*** Opening of Data records ***
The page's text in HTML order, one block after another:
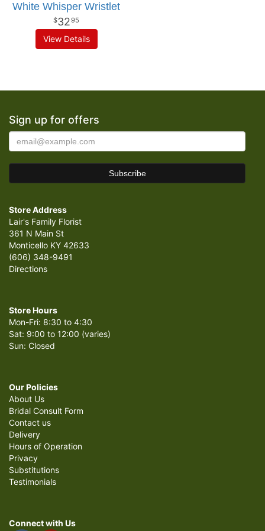
White Whisper Wristlet
3295
View Details
Sign up for offers
Store Address
Lair's Family Florist
361 N Main St
Monticello KY 42633
(606) 348-9491
Directions
Store Hours
Mon-Fri: 8:30 to 4:30
Sat: 9:00 to 12:00 (varies)
Sun: Closed
Our Policies
About Us
Bridal Consult Form
Contact us
Delivery
Hours of Operation
Privacy
Substitutions
Testimonials
Connect with Us
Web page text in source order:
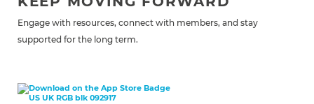
Engage with resources, connect with members, and stay
supported for the long term.
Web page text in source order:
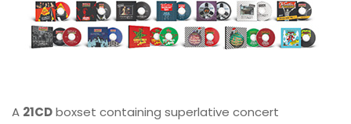
A 21CDboxset containing superlative concert
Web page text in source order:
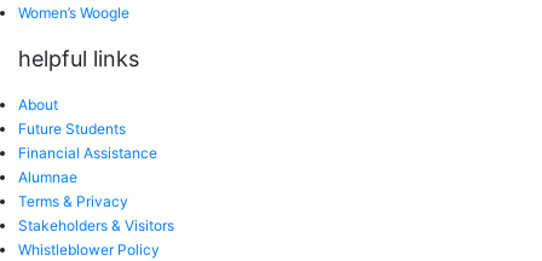
Women’s Woogle
helpful links
About
Future Students
Financial Assistance
Alumnae
Terms & Privacy
Stakeholders & Visitors
Whistleblower Policy
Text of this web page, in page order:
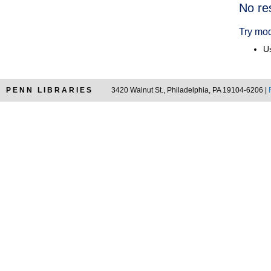
No
Try
PENN LIBRARIES 3420 Walnut St., Philadelphia, PA 19104-6206 |
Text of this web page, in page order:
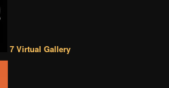
7 Virtual Gallery
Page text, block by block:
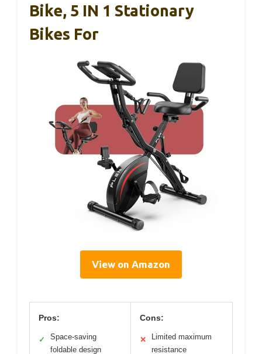
Bike, 5 IN 1 Stationary
Bikes For
View on Amazon
Pros:
✓
Space-saving
foldable design
Cons:
✕
Limited maximum
resistance
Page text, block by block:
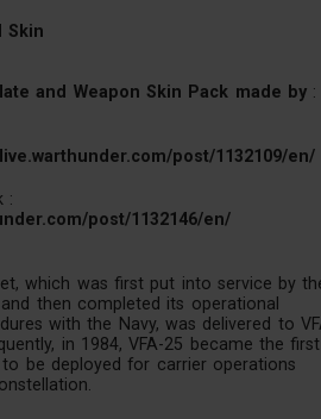
Skin
and Weapon Skin Pack made by:
post/1132109/en/
:
post/1132146/en/
which was first put into service by
and then completed its operational
with the Navy, was delivered to
in 1984, VFA-25 became the first
be deployed for carrier operations
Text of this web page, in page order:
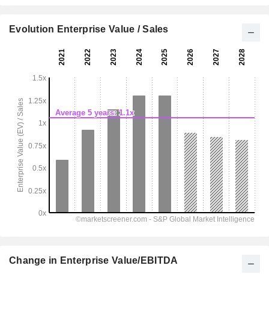
Evolution Enterprise Value / Sales
Change in Enterprise Value/EBITDA
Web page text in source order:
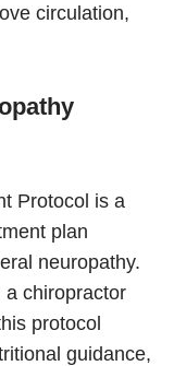
circulation,
Protocol is a
plan
neuropathy.
a chiropractor
protocol
guidance,
*** Close of Data records ***
- **Task statement**: The records above, copied word for word without the pictures, are what should be output.

- **Response**:
The page's text in HTML order, one block after another:
White Whisper Wristlet
3295
View Details
Sign up for offers
Store Address
Lair's Family Florist
361 N Main St
Monticello KY 42633
(606) 348-9491
Directions
Store Hours
Mon-Fri: 8:30 to 4:30
Sat: 9:00 to 12:00 (varies)
Sun: Closed
Our Policies
About Us
Bridal Consult Form
Contact us
Delivery
Hours of Operation
Privacy
Substitutions
Testimonials
Connect with Us
Web page text in source order:
Engage with resources, connect with members, and stay
supported for the long term.
Web page text in source order:
A 21CDboxset containing superlative concert
Web page text in source order:
Women’s Woogle
helpful links
About
Future Students
Financial Assistance
Alumnae
Terms & Privacy
Stakeholders & Visitors
Whistleblower Policy
Text of this web page, in page order:
No
Try
PENN LIBRARIES 3420 Walnut St., Philadelphia, PA 19104-6206 |
Text of this web page, in page order:
7 Virtual Gallery
Page text, block by block:
Bike, 5 IN 1 Stationary
Bikes For
View on Amazon
Pros:
✓
Space-saving
foldable design
Cons:
✕
Limited maximum
resistance
Page text, block by block:
Skin
and Weapon Skin Pack made by:
post/1132109/en/
:
post/1132146/en/
which was first put into service by
and then completed its operational
with the Navy, was delivered to
in 1984, VFA-25 became the first
be deployed for carrier operations
Text of this web page, in page order:
Evolution Enterprise Value / Sales
Change in Enterprise Value/EBITDA
Web page text in source order:
circulation,
Protocol is a
plan
neuropathy.
a chiropractor
protocol
guidance,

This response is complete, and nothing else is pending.